■ ASSIGNED TASK ■
Considering the entries that follow, report how many lines include the string "outlet", giving the number alone.

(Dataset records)

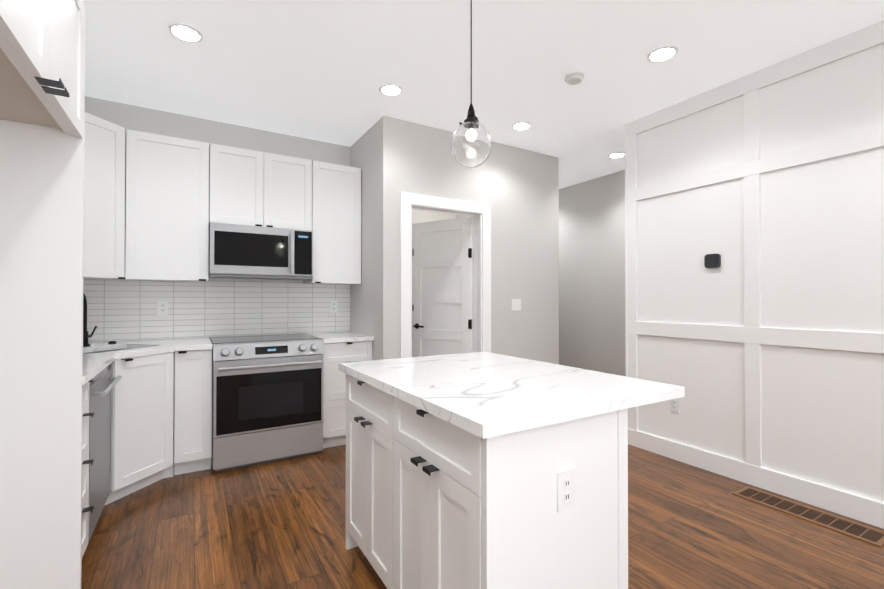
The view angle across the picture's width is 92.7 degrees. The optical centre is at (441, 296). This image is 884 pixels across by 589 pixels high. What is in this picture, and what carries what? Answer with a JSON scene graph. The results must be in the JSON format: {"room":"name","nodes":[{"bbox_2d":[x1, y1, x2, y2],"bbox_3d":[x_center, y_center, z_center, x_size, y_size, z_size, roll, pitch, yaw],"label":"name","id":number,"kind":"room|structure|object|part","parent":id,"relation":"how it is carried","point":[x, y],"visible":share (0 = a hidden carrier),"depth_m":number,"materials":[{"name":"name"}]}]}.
{"room":"kitchen","nodes":[
{"label":"kitchen","id":0,"kind":"room"},
{"bbox_2d":[83,96,350,341],"bbox_3d":[-1.932,-0.110,3.609,2.340,2.740,0.120,0,-1,-31],"label":"wall","id":1,"kind":"structure","parent":0,"point":[130,117],"depth_m":3.55,"materials":[{"name":"grey paint"}]},
{"bbox_2d":[83,112,138,279],"bbox_3d":[-2.467,-0.656,2.829,0.669,1.060,0.667,0,-1,-31],"label":"upper cabinet","id":2,"kind":"object","parent":1,"relation":"attached to","point":[111,150],"depth_m":2.87,"materials":[{"name":"white paint"}]},
{"bbox_2d":[135,131,222,281],"bbox_3d":[-2.079,-0.653,3.223,0.641,1.060,0.388,0,-1,-31],"label":"upper cabinet","id":3,"kind":"object","parent":1,"relation":"attached to","point":[155,205],"depth_m":3.14,"materials":[{"name":"white paint"}]},
{"bbox_2d":[83,278,349,341],"bbox_3d":[-1.915,0.096,3.542,2.354,0.493,0.006,0,-1,-31],"label":"backsplash","id":4,"kind":"structure","parent":1,"relation":"attached to","point":[121,310],"depth_m":3.53,"materials":[{"name":"tile"}]},
{"bbox_2d":[157,301,167,314],"bbox_3d":[-2.221,0.092,3.351,0.072,0.116,0.008,0,-1,-31],"label":"outlet","id":5,"kind":"object","parent":4,"relation":"attached to","point":[162,307],"visible":1,"depth_m":3.35,"materials":[{"name":"white plastic"}]},
{"bbox_2d":[330,300,337,311],"bbox_3d":[-1.040,0.097,4.056,0.072,0.116,0.008,0,-1,-31],"label":"outlet","id":6,"kind":"object","parent":4,"relation":"attached to","point":[333,305],"visible":1,"depth_m":4.05,"materials":[{"name":"white plastic"}]},
{"bbox_2d":[223,145,274,227],"bbox_3d":[-1.681,-0.876,3.499,0.447,0.610,0.325,0,-1,-31],"label":"upper cabinet","id":7,"kind":"object","parent":1,"relation":"attached to","point":[248,175],"depth_m":3.39,"materials":[{"name":"white paint"}]},
{"bbox_2d":[209,222,312,279],"bbox_3d":[-1.511,-0.356,3.531,0.772,0.406,0.425,0,-1,-31],"label":"microwave","id":8,"kind":"object","parent":7,"relation":"attached to","point":[247,251],"visible":1,"depth_m":3.38,"materials":[{"name":"silver metal"}]},
{"bbox_2d":[275,154,314,231],"bbox_3d":[-1.399,-0.874,3.667,0.447,0.610,0.325,0,-1,-31],"label":"upper cabinet","id":9,"kind":"object","parent":1,"relation":"attached to","point":[294,177],"depth_m":3.58,"materials":[{"name":"white paint"}]},
{"bbox_2d":[303,161,360,283],"bbox_3d":[-1.040,-0.648,3.880,0.508,1.060,0.325,0,-1,-31],"label":"upper cabinet","id":10,"kind":"object","parent":1,"relation":"attached to","point":[337,234],"depth_m":3.76,"materials":[{"name":"white paint"}]},
{"bbox_2d":[347,124,374,359],"bbox_3d":[-0.667,-0.108,3.881,0.130,2.740,0.690,0,-1,-31],"label":"wall","id":11,"kind":"structure","parent":0,"point":[362,296],"depth_m":3.78,"materials":[{"name":"grey paint"}]},
{"bbox_2d":[375,115,550,362],"bbox_3d":[0.293,-0.107,3.971,1.870,2.740,0.120,0,-1,-31],"label":"wall","id":12,"kind":"structure","parent":0,"point":[410,157],"depth_m":4.03,"materials":[{"name":"grey paint"}]},
{"bbox_2d":[412,216,472,356],"bbox_3d":[-0.015,0.249,4.219,0.354,2.020,0.672,0,-1,-31],"label":"interior door","id":13,"kind":"structure","parent":12,"relation":"in","point":[442,287],"depth_m":4.21,"materials":[{"name":"white paint"}]},
{"bbox_2d":[400,192,490,357],"bbox_3d":[0.022,0.196,3.807,0.938,2.131,0.156,0,-1,-31],"label":"door frame","id":14,"kind":"structure","parent":12,"relation":"attached to","point":[480,213],"depth_m":3.86,"materials":[{"name":"white paint"}]},
{"bbox_2d":[511,299,520,310],"bbox_3d":[0.734,0.084,4.157,0.120,0.116,0.008,0,-1,-31],"label":"switch plate","id":15,"kind":"object","parent":12,"relation":"attached to","point":[515,304],"visible":1,"depth_m":4.15,"materials":[{"name":"white plastic"}]},
{"bbox_2d":[81,444,883,588],"bbox_3d":[0.587,1.279,2.238,5.570,0.060,10.040,0,-1,-31],"label":"floor","id":16,"kind":"structure","parent":0,"point":[279,524],"depth_m":2.18,"materials":[{"name":"brown wood"}]},
{"bbox_2d":[0,0,84,588],"bbox_3d":[-1.468,0.021,1.149,0.666,2.440,1.019,0,-1,-31],"label":"enclosure","id":17,"kind":"object","parent":16,"relation":"on","point":[42,82],"visible":1,"depth_m":1.64,"materials":[{"name":"white paint"}]},
{"bbox_2d":[82,380,93,556],"bbox_3d":[-1.823,0.806,1.679,0.606,0.880,0.262,0,-1,-31],"label":"base cabinet","id":18,"kind":"object","parent":16,"relation":"on","point":[85,431],"depth_m":1.89,"materials":[{"name":"white paint"}]},
{"bbox_2d":[83,339,179,384],"bbox_3d":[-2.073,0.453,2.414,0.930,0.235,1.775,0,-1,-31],"label":"countertop","id":19,"kind":"structure","parent":18,"relation":"on","point":[98,357],"depth_m":2.72,"materials":[{"name":"stone"}]},
{"bbox_2d":[83,292,115,346],"bbox_3d":[-2.350,0.152,2.859,0.193,0.372,0.325,0,-1,-31],"label":"faucet","id":20,"kind":"object","parent":19,"relation":"on","point":[86,336],"visible":0.48,"depth_m":2.85,"materials":[{"name":"black metal"}]},
{"bbox_2d":[89,364,120,540],"bbox_3d":[-2.018,0.809,2.065,0.656,0.878,0.592,0,-1,-31],"label":"dishwasher","id":21,"kind":"object","parent":16,"relation":"on","point":[101,386],"visible":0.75,"depth_m":2.15,"materials":[{"name":"silver metal"}]},
{"bbox_2d":[94,351,185,505],"bbox_3d":[-2.273,0.814,2.792,0.973,0.880,0.913,0,-1,-31],"label":"base cabinet","id":22,"kind":"object","parent":16,"relation":"on","point":[161,415],"depth_m":2.68,"materials":[{"name":"white paint"}]},
{"bbox_2d":[179,337,211,350],"bbox_3d":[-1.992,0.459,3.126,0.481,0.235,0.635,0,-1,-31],"label":"countertop","id":23,"kind":"structure","parent":22,"relation":"on","point":[186,344],"depth_m":2.97,"materials":[{"name":"stone"}]},
{"bbox_2d":[186,349,211,472],"bbox_3d":[-1.898,0.817,3.154,0.290,0.880,0.674,0,-1,-31],"label":"base cabinet","id":24,"kind":"object","parent":16,"relation":"on","point":[198,362],"depth_m":2.97,"materials":[{"name":"white paint"}]},
{"bbox_2d":[210,333,323,471],"bbox_3d":[-1.423,0.799,3.405,0.775,0.919,0.716,0,-1,-31],"label":"range","id":25,"kind":"object","parent":16,"relation":"on","point":[267,398],"visible":1,"depth_m":3.14,"materials":[{"name":"silver metal"}]},
{"bbox_2d":[323,341,371,447],"bbox_3d":[-0.935,0.822,3.769,0.430,0.880,0.605,0,-1,-31],"label":"base cabinet","id":26,"kind":"object","parent":16,"relation":"on","point":[334,380],"depth_m":3.47,"materials":[{"name":"white paint"}]},
{"bbox_2d":[307,332,373,342],"bbox_3d":[-0.929,0.364,3.764,0.430,0.035,0.632,0,-1,-31],"label":"countertop","id":27,"kind":"structure","parent":26,"relation":"on","point":[334,337],"depth_m":3.59,"materials":[{"name":"stone"}]},
{"bbox_2d":[339,352,684,588],"bbox_3d":[0.178,0.788,1.811,0.914,0.915,1.210,0,-1,-31],"label":"kitchen island","id":28,"kind":"object","parent":16,"relation":"on","point":[481,470],"visible":1,"depth_m":1.33,"materials":[{"name":"white paint"}]},
{"bbox_2d":[732,486,883,546],"bbox_3d":[2.093,1.247,2.432,0.195,0.006,0.670,0,-1,-31],"label":"floor vent","id":29,"kind":"object","parent":16,"relation":"in","point":[873,536],"visible":1,"depth_m":2.39,"materials":[{"name":"brown"}]},
{"bbox_2d":[82,0,883,188],"bbox_3d":[0.587,-1.521,2.259,5.570,0.060,10.040,0,-1,-31],"label":"ceiling","id":30,"kind":"structure","parent":0,"point":[321,70],"depth_m":2.65,"materials":[{"name":"white paint"}]},
{"bbox_2d":[168,23,202,42],"bbox_3d":[-1.449,-1.485,2.382,0.167,0.007,0.167,0,-1,-43],"label":"recessed light","id":31,"kind":"object","parent":30,"relation":"in","point":[185,33],"depth_m":2.38,"materials":[{"name":"white plastic"}]},
{"bbox_2d":[379,84,402,95],"bbox_3d":[-0.367,-1.480,3.028,0.167,0.007,0.167,0,-1,-43],"label":"recessed light","id":32,"kind":"object","parent":30,"relation":"in","point":[386,89],"depth_m":3.02,"materials":[{"name":"white plastic"}]},
{"bbox_2d":[451,0,491,167],"bbox_3d":[0.124,-1.020,1.792,0.172,0.946,0.172,0,-1,-31],"label":"pendant light","id":33,"kind":"object","parent":30,"relation":"hanging from","point":[471,143],"visible":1,"depth_m":1.73,"materials":[{"name":"clear glass"}]},
{"bbox_3d":[0.124,-0.640,1.790,0.172,0.186,0.172,0,-1,-31],"label":"pendant globe","id":34,"kind":"part","parent":33,"relation":"part of","materials":[{"name":"clear glass"}]},
{"bbox_2d":[511,122,530,129],"bbox_3d":[0.689,-1.476,3.659,0.167,0.007,0.167,0,-1,-43],"label":"recessed light","id":35,"kind":"object","parent":30,"relation":"in","point":[519,125],"depth_m":3.65,"materials":[{"name":"white plastic"}]},
{"bbox_2d":[565,72,584,84],"bbox_3d":[0.896,-1.468,2.851,0.130,0.034,0.130,0,-1,-31],"label":"smoke detector","id":36,"kind":"object","parent":30,"relation":"attached to","point":[573,78],"visible":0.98,"depth_m":2.82,"materials":[{"name":"white plastic"}]},
{"bbox_2d":[608,152,624,157],"bbox_3d":[1.822,-1.470,4.394,0.167,0.007,0.167,0,-1,-43],"label":"recessed light","id":37,"kind":"object","parent":30,"relation":"in","point":[618,154],"depth_m":4.39,"materials":[{"name":"white plastic"}]},
{"bbox_2d":[647,46,677,62],"bbox_3d":[1.352,-1.484,2.587,0.167,0.007,0.167,0,-1,-43],"label":"recessed light","id":38,"kind":"object","parent":30,"relation":"in","point":[664,53],"depth_m":2.58,"materials":[{"name":"white plastic"}]},
{"bbox_2d":[563,170,624,375],"bbox_3d":[2.927,-0.110,3.646,0.120,2.740,10.040,0,-1,-31],"label":"wall","id":39,"kind":"structure","parent":0,"point":[593,281],"depth_m":5.25,"materials":[{"name":"grey paint"}]},
{"bbox_2d":[551,43,883,502],"bbox_3d":[1.956,-0.114,3.136,0.130,2.740,9.920,0,-1,-31],"label":"wall","id":40,"kind":"structure","parent":0,"point":[557,261],"depth_m":2.68,"materials":[{"name":"white paint"}]},
{"bbox_2d":[670,398,679,412],"bbox_3d":[1.799,0.837,3.257,0.008,0.116,0.072,0,-1,-31],"label":"outlet","id":41,"kind":"object","parent":40,"relation":"attached to","point":[675,405],"visible":0.94,"depth_m":3.25,"materials":[{"name":"white plastic"}]},
{"bbox_2d":[704,254,720,267],"bbox_3d":[1.937,-0.253,3.017,0.024,0.100,0.100,0,-1,-31],"label":"thermostat","id":42,"kind":"object","parent":40,"relation":"attached to","point":[712,260],"visible":1,"depth_m":3.01,"materials":[{"name":"black plastic"}]},
{"bbox_2d":[625,20,883,528],"bbox_3d":[3.066,-0.128,1.264,0.160,2.740,5.568,0,-1,-31],"label":"trim","id":43,"kind":"structure","parent":40,"relation":"attached to","point":[752,334],"depth_m":2.80,"materials":[{"name":"white paint"}]}
]}

■ SOLUTION TO THIS TASK ■
3